PROBLEM DETAILS ->
Could you copy exactly the lines below from the one with "makes it very" to the one with "to your text", inclusive, leaving out any pictures?

[Start of section]

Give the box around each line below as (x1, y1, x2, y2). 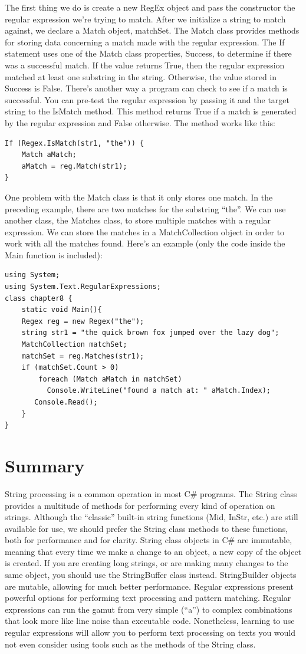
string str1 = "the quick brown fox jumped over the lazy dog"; (21, 328, 279, 337)
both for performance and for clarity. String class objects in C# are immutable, (5, 534, 292, 546)
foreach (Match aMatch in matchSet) (38, 374, 182, 383)
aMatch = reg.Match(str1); (21, 162, 127, 170)
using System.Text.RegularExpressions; (5, 282, 161, 291)
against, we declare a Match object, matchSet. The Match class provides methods (5, 24, 300, 37)
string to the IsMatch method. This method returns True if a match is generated (5, 105, 297, 117)
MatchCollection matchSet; (21, 340, 127, 349)
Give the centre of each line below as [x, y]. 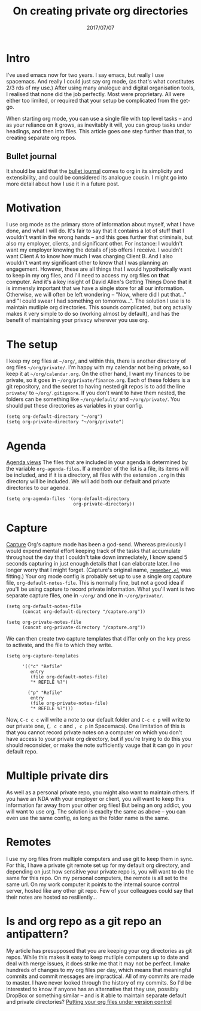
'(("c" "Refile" [42, 667]
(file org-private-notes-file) [69, 704]
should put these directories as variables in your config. [75, 406]
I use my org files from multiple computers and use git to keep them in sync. [100, 859]
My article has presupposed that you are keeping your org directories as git [99, 951]
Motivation [34, 208]
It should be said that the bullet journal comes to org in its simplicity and [95, 171]
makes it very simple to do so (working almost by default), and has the [93, 314]
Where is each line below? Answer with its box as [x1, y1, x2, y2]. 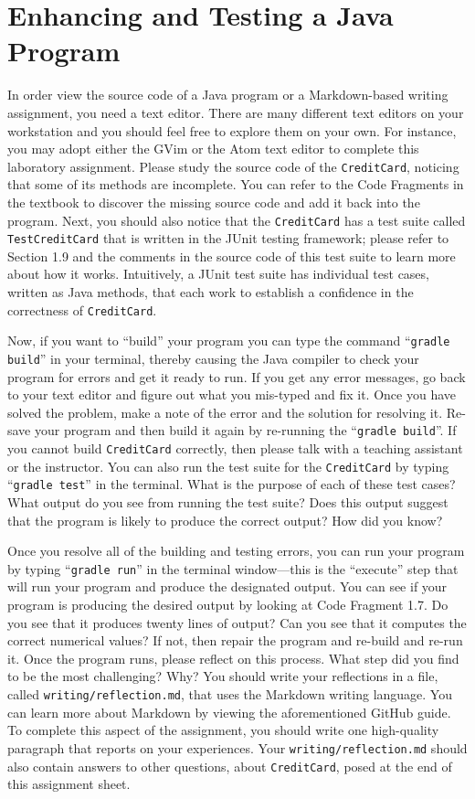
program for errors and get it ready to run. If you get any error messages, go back [7, 367, 466, 386]
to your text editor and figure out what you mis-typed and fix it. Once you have [7, 385, 456, 404]
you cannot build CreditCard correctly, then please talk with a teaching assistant [7, 439, 463, 458]
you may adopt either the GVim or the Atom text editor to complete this [7, 139, 419, 158]
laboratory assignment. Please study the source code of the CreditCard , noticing [7, 156, 459, 176]
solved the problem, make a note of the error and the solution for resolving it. [7, 402, 443, 421]
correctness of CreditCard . [7, 300, 157, 319]
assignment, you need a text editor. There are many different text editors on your [7, 102, 464, 122]
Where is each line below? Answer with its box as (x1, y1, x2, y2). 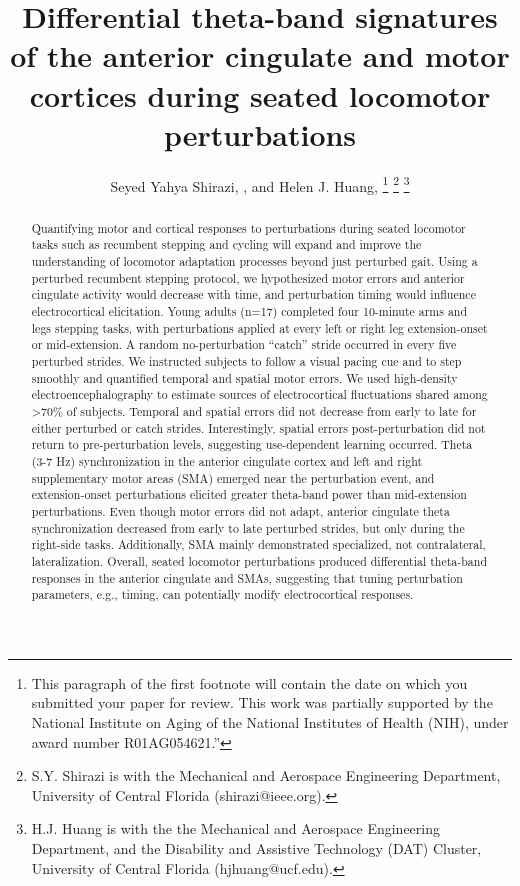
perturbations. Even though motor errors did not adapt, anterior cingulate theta (31, 502, 450, 519)
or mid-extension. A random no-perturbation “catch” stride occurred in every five (31, 336, 457, 353)
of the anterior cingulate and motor (10, 35, 510, 76)
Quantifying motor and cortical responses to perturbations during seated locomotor (31, 219, 466, 236)
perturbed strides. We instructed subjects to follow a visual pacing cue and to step (31, 352, 462, 369)
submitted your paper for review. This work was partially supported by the (31, 692, 493, 713)
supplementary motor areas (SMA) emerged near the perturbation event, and (31, 469, 435, 486)
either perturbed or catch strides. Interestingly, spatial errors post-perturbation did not (31, 419, 486, 436)

[End of section]

RESPONSE BELOW ->
makes it very simple to do so (working almost by default), and has the [93, 314]
Where is each line below? Answer with its box as [x1, y1, x2, y2]. 
program for errors and get it ready to run. If you get any error messages, go back [7, 367, 466, 386]
to your text editor and figure out what you mis-typed and fix it. Once you have [7, 385, 456, 404]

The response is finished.